WHAT TO WORK ON: Word for word, restate every entry that follows.

TASK INPUTS:
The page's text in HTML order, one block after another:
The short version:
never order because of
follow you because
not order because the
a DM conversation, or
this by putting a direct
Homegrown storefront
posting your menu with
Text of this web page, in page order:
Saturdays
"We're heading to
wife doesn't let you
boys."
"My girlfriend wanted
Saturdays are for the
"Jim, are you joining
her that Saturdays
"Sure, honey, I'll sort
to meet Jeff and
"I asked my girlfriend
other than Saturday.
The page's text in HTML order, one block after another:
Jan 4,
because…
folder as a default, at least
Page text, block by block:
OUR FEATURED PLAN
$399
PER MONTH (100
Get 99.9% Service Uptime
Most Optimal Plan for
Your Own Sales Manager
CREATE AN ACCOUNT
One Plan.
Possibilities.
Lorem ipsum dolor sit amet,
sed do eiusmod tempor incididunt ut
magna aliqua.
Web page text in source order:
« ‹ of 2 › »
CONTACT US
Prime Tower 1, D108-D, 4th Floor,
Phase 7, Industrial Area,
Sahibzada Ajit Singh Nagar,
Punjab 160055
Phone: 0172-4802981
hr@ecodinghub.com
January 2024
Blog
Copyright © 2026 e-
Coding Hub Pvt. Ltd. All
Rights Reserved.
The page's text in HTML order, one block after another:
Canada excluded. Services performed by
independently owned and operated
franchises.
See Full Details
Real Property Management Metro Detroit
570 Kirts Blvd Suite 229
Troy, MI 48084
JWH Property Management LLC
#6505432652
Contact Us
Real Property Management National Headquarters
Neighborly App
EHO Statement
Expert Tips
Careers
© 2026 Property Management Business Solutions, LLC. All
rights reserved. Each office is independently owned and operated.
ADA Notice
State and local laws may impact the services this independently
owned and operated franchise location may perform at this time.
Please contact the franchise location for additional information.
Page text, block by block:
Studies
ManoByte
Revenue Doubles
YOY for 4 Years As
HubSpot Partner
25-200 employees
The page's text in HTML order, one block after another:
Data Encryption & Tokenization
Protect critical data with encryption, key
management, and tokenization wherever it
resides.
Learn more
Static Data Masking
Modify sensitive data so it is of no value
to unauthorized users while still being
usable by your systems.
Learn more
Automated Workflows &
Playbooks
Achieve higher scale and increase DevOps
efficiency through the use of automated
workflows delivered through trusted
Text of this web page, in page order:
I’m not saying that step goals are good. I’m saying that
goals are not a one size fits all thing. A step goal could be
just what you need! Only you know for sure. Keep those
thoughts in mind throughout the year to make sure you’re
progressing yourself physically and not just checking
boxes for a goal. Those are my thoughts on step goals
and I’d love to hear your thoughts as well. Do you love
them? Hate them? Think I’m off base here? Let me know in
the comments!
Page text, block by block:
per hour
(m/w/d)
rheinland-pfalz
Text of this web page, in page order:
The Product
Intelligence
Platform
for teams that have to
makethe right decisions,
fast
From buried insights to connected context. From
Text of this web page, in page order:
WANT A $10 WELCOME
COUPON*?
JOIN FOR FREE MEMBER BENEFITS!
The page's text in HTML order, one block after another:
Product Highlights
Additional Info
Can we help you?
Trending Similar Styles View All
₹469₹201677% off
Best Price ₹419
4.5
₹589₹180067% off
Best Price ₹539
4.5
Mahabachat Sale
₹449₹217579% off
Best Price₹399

RESPONSE AREA:
The page's text in HTML order, one block after another:
The short version:
never order because of
follow you because
not order because the
a DM conversation, or
this by putting a direct
Homegrown storefront
posting your menu with
Text of this web page, in page order:
Saturdays
"We're heading to
wife doesn't let you
boys."
"My girlfriend wanted
Saturdays are for the
"Jim, are you joining
her that Saturdays
"Sure, honey, I'll sort
to meet Jeff and
"I asked my girlfriend
other than Saturday.
The page's text in HTML order, one block after another:
Jan 4,
because…
folder as a default, at least
Page text, block by block:
OUR FEATURED PLAN
$399
PER MONTH (100
Get 99.9% Service Uptime
Most Optimal Plan for
Your Own Sales Manager
CREATE AN ACCOUNT
One Plan.
Possibilities.
Lorem ipsum dolor sit amet,
sed do eiusmod tempor incididunt ut
magna aliqua.
Web page text in source order:
« ‹ of 2 › »
CONTACT US
Prime Tower 1, D108-D, 4th Floor,
Phase 7, Industrial Area,
Sahibzada Ajit Singh Nagar,
Punjab 160055
Phone: 0172-4802981
hr@ecodinghub.com
January 2024
Blog
Copyright © 2026 e-
Coding Hub Pvt. Ltd. All
Rights Reserved.
The page's text in HTML order, one block after another:
Canada excluded. Services performed by
independently owned and operated
franchises.
See Full Details
Real Property Management Metro Detroit
570 Kirts Blvd Suite 229
Troy, MI 48084
JWH Property Management LLC
#6505432652
Contact Us
Real Property Management National Headquarters
Neighborly App
EHO Statement
Expert Tips
Careers
© 2026 Property Management Business Solutions, LLC. All
rights reserved. Each office is independently owned and operated.
ADA Notice
State and local laws may impact the services this independently
owned and operated franchise location may perform at this time.
Please contact the franchise location for additional information.
Page text, block by block:
Studies
ManoByte
Revenue Doubles
YOY for 4 Years As
HubSpot Partner
25-200 employees
The page's text in HTML order, one block after another:
Data Encryption & Tokenization
Protect critical data with encryption, key
management, and tokenization wherever it
resides.
Learn more
Static Data Masking
Modify sensitive data so it is of no value
to unauthorized users while still being
usable by your systems.
Learn more
Automated Workflows &
Playbooks
Achieve higher scale and increase DevOps
efficiency through the use of automated
workflows delivered through trusted
Text of this web page, in page order:
I’m not saying that step goals are good. I’m saying that
goals are not a one size fits all thing. A step goal could be
just what you need! Only you know for sure. Keep those
thoughts in mind throughout the year to make sure you’re
progressing yourself physically and not just checking
boxes for a goal. Those are my thoughts on step goals
and I’d love to hear your thoughts as well. Do you love
them? Hate them? Think I’m off base here? Let me know in
the comments!
Page text, block by block:
per hour
(m/w/d)
rheinland-pfalz
Text of this web page, in page order:
The Product
Intelligence
Platform
for teams that have to
makethe right decisions,
fast
From buried insights to connected context. From
Text of this web page, in page order:
WANT A $10 WELCOME
COUPON*?
JOIN FOR FREE MEMBER BENEFITS!
The page's text in HTML order, one block after another:
Product Highlights
Additional Info
Can we help you?
Trending Similar Styles View All
₹469₹201677% off
Best Price ₹419
4.5
₹589₹180067% off
Best Price ₹539
4.5
Mahabachat Sale
₹449₹217579% off
Best Price₹399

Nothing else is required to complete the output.